Greater water depths. Fixed offshore renewable energy projects work best in shallow water — typically less than 200 feet (61 meters). Floating platforms, by contrast, can be deployed in waters up to a half-mile deep (800 meters) or even more.
Stronger, more reliable winds. Near shore, moving air becomes much more turbulent and dispersed. A few miles out to sea, the winds are more powerful and reliable, generating much more potential electricity. At the same time, manufacturers are building ever larger wind turbines to catch more air — so it only makes sense that these be used on floating platforms.
Turbines can be swapped out. If a fixed wind turbine goes bad and has to be replaced, it’s an incredibly complex project. Floating platforms, by contrast, can be quickly and easily towed into place or removed.
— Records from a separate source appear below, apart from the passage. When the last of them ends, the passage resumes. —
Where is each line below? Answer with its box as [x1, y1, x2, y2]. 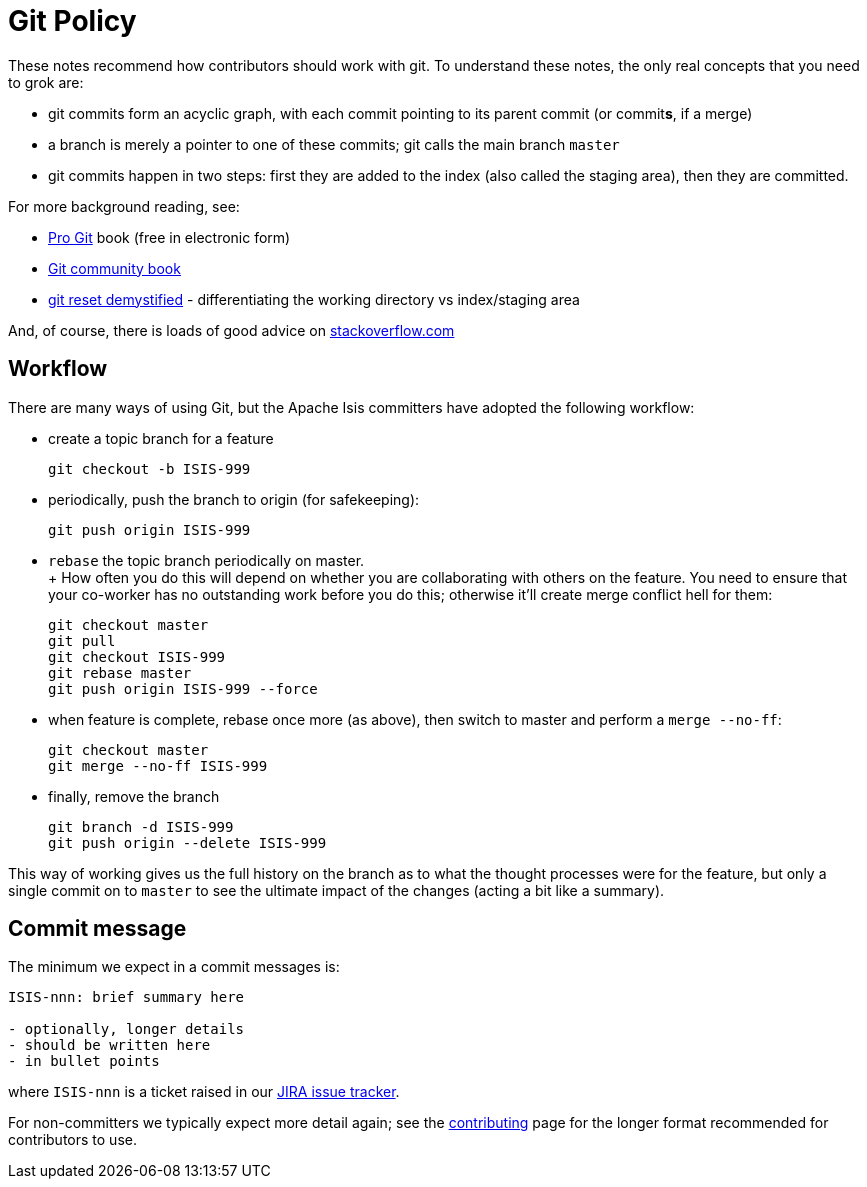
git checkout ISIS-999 [48, 648, 226, 665]
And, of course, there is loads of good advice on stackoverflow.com [8, 321, 455, 339]
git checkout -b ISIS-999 [48, 460, 251, 477]
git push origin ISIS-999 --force [48, 680, 318, 697]
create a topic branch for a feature [48, 429, 274, 447]
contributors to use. [8, 1131, 137, 1149]
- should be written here [8, 1037, 211, 1054]
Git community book [48, 259, 181, 277]
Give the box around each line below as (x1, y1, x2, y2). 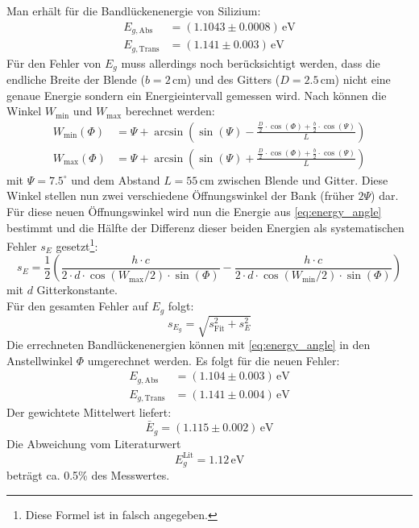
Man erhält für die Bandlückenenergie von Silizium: (6, 2, 261, 19)
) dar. (371, 187, 399, 204)
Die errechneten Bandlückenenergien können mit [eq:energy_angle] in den (6, 336, 371, 353)
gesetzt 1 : (56, 235, 98, 254)
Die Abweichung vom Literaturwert (6, 434, 181, 451)
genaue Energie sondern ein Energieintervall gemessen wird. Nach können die (6, 86, 387, 103)
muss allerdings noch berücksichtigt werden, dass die (121, 54, 380, 71)
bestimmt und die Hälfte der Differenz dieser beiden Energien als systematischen (6, 218, 404, 235)
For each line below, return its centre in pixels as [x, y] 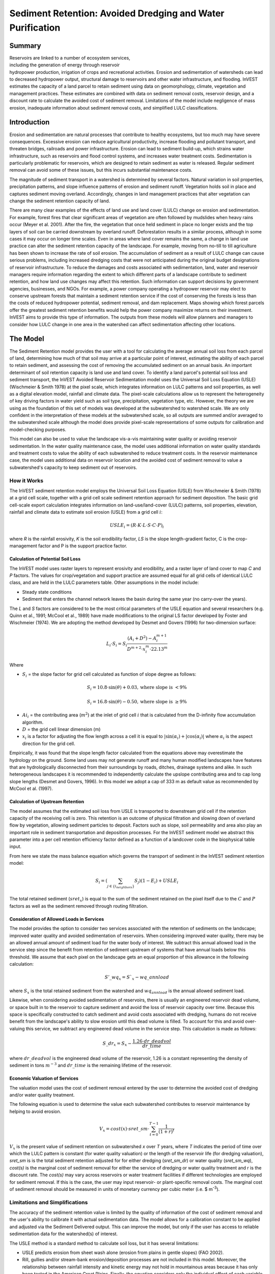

Easier inspections and maintenance. This is most true with wave- and tidal-power systems that are deployed underwater. Fixed systems are much harder to inspect and repair than floating systems.
Disadvantages of Floating Platforms
Cost comparisons. Fixed offshore wind technology gets more mature every year, lowering total costs with each new innovation. As long as these costs keep falling, floating platforms will face daunting challenges in attracting investors.
Unsettled engineering. A few floating-platform systems are in the water, but not enough to provide a clear picture of the optimum platform. A standard platform that can be manufactured at scale will be required to produce the economies that make offshore platforms viable.
Environmental questions. Floating platforms require anchors on the seabed and connecting cables or chains that can disrupt offshore ecosystems. Though most biomes can adapt to the temporary construction disruption, there’s always the potential of creating artificial reefs that invite invasive species. The effects on migratory animals like whales and birds also are unknown.
Cable complexities. Extra-heavy-duty cables are required to fix floating platforms in place and endure the ravages of waves and saltwater. Suppliers in this space will need extensive experience in both deep-sea mooring lines and electricity transmission cables.
Don’t Discount the Potential of Floating Platforms
At PMI, we’re excited about the idea of adapting our decades of deep-sea cable experience to the needs of the marine renewables sector. It might not be happening as soon as we would prefer, but as long as nations around the globe establish benchmarks for tapping into the potential of renewable power, they’re going to keep looking to their shorelines — and beyond.